Bug in Rockwell’s PLCs allows attackers to modify firmware

There is an undocumented SNMP community string in Rockwell Automation’s MicroLogix 1400 programmable logic controllers that can be exploited by attackers to remotely change settings or modify the device firmware, and therefore compromise the PLCs.

The vulnerability was found by Cisco Talos researcher Patrick DeSantis in versions 7 to 15.004 of the PLC systems (a full list of vulnerable product can be found here).

The affected PLCs are intended for use in general industrial machinery, HVAC / building automation, SCADA, commercial machinery, etc.
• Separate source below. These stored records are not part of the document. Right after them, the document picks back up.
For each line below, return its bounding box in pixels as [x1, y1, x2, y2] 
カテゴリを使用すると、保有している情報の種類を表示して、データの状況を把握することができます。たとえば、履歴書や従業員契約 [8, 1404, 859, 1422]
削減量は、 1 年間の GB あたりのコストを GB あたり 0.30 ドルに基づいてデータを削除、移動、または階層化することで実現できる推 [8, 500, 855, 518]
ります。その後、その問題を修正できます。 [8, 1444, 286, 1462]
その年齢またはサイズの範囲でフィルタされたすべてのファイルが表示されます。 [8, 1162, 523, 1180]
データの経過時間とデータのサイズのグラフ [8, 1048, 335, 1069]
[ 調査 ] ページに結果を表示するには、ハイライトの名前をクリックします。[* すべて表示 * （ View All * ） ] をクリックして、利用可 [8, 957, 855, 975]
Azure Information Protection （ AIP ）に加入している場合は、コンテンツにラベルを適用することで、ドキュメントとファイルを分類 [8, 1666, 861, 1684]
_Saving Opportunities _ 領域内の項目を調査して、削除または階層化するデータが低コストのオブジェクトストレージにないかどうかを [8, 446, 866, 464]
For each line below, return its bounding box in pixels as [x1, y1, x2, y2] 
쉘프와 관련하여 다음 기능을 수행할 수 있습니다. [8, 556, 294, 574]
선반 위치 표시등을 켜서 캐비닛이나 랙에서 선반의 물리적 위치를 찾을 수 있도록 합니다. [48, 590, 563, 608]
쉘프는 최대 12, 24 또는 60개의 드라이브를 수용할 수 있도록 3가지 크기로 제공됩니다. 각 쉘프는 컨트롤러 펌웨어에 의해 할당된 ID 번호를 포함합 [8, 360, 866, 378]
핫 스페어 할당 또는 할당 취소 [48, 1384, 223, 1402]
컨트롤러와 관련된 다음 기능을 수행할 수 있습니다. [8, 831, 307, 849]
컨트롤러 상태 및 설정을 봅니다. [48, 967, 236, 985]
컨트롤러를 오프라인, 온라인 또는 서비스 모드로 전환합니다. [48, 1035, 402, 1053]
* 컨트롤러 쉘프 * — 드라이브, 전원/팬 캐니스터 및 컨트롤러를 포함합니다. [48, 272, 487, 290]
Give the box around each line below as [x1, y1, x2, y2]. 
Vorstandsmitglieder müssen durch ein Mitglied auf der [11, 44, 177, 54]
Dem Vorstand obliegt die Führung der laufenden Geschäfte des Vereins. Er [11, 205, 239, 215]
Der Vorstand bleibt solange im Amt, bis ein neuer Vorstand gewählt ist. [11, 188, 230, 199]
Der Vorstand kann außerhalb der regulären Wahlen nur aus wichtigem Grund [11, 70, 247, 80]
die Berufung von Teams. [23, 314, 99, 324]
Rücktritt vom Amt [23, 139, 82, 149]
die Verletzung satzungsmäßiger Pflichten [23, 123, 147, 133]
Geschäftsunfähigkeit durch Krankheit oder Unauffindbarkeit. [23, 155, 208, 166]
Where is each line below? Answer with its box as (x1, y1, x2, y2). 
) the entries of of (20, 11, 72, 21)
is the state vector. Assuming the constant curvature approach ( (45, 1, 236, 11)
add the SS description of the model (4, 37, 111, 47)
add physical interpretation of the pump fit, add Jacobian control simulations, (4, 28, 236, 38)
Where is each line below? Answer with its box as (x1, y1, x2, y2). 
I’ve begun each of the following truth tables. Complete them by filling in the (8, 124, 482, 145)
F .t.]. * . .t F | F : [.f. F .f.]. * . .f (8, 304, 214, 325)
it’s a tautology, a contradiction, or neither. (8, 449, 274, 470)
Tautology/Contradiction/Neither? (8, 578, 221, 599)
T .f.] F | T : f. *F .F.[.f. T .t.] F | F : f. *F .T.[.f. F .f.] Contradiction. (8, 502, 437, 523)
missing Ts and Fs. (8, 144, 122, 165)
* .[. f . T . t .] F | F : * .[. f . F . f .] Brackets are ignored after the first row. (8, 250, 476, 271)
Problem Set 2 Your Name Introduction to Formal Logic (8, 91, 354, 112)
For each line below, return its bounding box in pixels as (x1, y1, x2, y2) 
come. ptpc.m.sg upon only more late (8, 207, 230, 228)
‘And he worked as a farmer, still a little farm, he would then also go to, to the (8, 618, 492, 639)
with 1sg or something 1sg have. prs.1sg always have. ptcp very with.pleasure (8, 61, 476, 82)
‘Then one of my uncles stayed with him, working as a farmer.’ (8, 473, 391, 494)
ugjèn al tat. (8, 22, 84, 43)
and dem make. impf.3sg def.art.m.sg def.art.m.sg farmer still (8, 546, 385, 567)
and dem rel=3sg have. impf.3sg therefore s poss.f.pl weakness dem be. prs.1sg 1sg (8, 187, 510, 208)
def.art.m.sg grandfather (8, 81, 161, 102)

According to the US ICS-CERT, the vulnerability could be exploited by a low skilled attacker, but there are currently no known public exploits that specifically target this flaw.

“SNMP is a standard protocol employed by many types of internet protocol based products and allows centralized and remote device management capabilities. One of the many standard SNMP capabilities enables users to manage the product’s firmware, including the capability of applying firmware updates to the product. The MicroLogix 1400 utilizes this standard SNMP capability as its official mechanism for applying firmware updates to the product,” ICS-CERT explained.

Rockwell Automation has been informed of the issue, but unfortunately can’t remove the capability from the product.

Operators are, therefore, advised to minimize the risk of the flaw being exploited by doing things like utilizing proper network infrastructure controls to block SNMP requests from unauthorized sources, and using the product’s “RUN” keyswitch setting to prevent unauthorized firmware update operations.